Максим в этот момент сидел в комендатуре, чтобы получить отметку о прибытии в командировочной карте и следователь затащил его к себе, чтобы Максим расписался в протоколах. Каково же было удивление Максима, когда в кабинет следователя привели Олю. Его теплую, покорную Олю. Привели, усадили.
- Гражданка Ряшинская Ольга Владимировна.
Оля как обычно делала, беззвучно кивнула, даже движением бровей не выдав, что ей в кабинете кто-то знаком.
Далее пошли вопросы о регистрации по месту жительства, карточке беженца, социальном пособии, месте работы. Оля отвечала тихо, почти шепотом, глаза почти не поднимала – только раз посмотрела на Максима, когда следователь стал расспрашивать ее об отношениях со злосчастным чиновником. Скользнула испуганным взглядом – не подумал ли Максим о ней чего плохого? И тут же снова уставилась на свои колени.
Максим и представить себе не мог, что Оля, такая неяркая, может довести человека до такой одержимости как давешнего чинушу, который ради того, чтобы затащить ее в койку, практически уже поплатился головой: по законам военного времени его преступление каралось публичным повешением. И будет он висеть высунув язык, из за Олиных прелестей, до которых он даже не успел добраться. Максим внутренне отстранился и постарался посмотреть на Ольгу более внимательно, так как будто собирался нарисовать ее. Максим любил рисовать. Не великий художник, конечно, но карандашные наброски делал неплохо и часто рисовал городские пейзажи или свою жену. Жену он рисовать любил особенно – Ангела была очень красива прозрачной северной русской красотой, за которую Максим называл ее «мой грозовой ангел». А вот Ольгу не рисовал никогда. То ли времени не было, то ли просто не хотелось. А возможно, что зря – работа могла бы быть интересной.

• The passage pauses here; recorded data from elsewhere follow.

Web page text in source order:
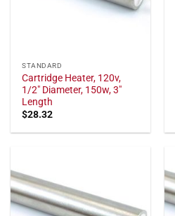
STANDARD
Cartridge Heater, 120v,
1/2" Diameter, 150w, 3"
Length
$28.32
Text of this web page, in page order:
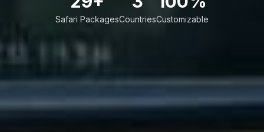
Safari PackagesCountriesCustomizable
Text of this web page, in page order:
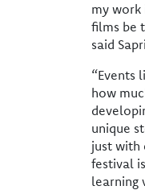
my work
films be
said
“Events
how
unique
just with
festival
learning
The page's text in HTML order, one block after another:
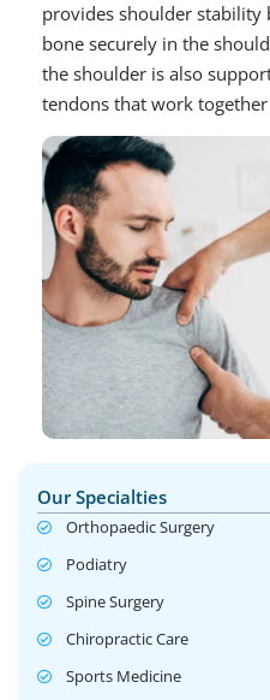
provides shoulder stability
bone securely in the
the shoulder is also
tendons that work
Our Specialties
Orthopaedic Surgery
Podiatry
Spine Surgery
Chiropractic Care
Sports Medicine
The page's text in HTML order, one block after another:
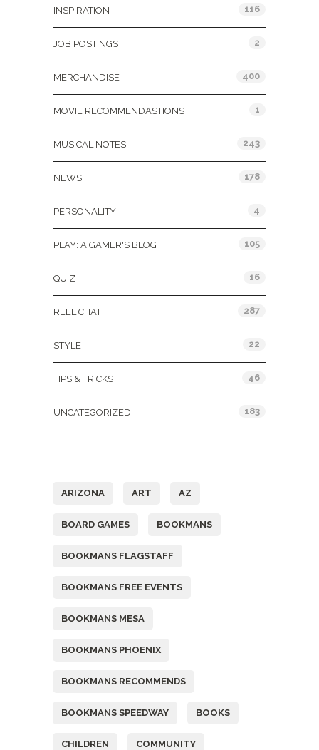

Волосы черные, не вьются, ни прямые – волнистые, не длинные ни короткие - ровно такие как надо – чуть-чуть не достают до плеч, остренькие уши без мочек не закрыты. Шея не тонкая, но изящная. Что еще? Фигура. Точно как ваза: талия - тонкая, бедра – широкие. Но, опять, не слишком. Не портят ног. Ноги, кстати, длинные, что при общей миниатюрности замечательно хорошо. Стопы и кисти рук крошечные, почти детские, но пальцы длинные. Лицо. Брови черные, но не яркие, а мягкие. Глаза – не поймешь, то ли зеленые, то ли карие, то ли, вообще – черные. Нос тонкий, с широкими ноздрями. Нет – маленькими! Ах, понятно: она так дышит! Щеки слегка пухлые, но впечатления хомячка не возникает. Губы, как и все остальное, не яркие – розовые, пухлые, даже на вид – мягкие. Максим вспомнил, что когда она улыбается, на щеках появляются ямочки. Каждая деталь по отдельности не производит никакого впечатления, все – обычное. Хорошее, но – обычное. Невзрачное. Ничего в глаза не бросается. Вот те же брови – как она вот сейчас красиво изогнула одну бровь и тут же, вернула на место и как будто и не было этой красоты. А вот груди он только что даже и не видел, а вот она уже заметна – тяжелая и мягкая, так и хочется взять в ладонь. Все лицо просто течет, перетекает из одного выражения в другое. Запомнить, охарактеризовать лицо невозможно. Самого лица как будто бы и нет, а есть только его выражения. Мистика. Чудеса какие-то. И, вот еще голос – говорит почти шепотом, но если прислушаться, то понимаешь, что она почти поет. Даже мелодию можно на секунду поймать. Тоже почти. Все почти и ничего совсем. Не бывает так. Все скрыто и спрятано. Как оружие.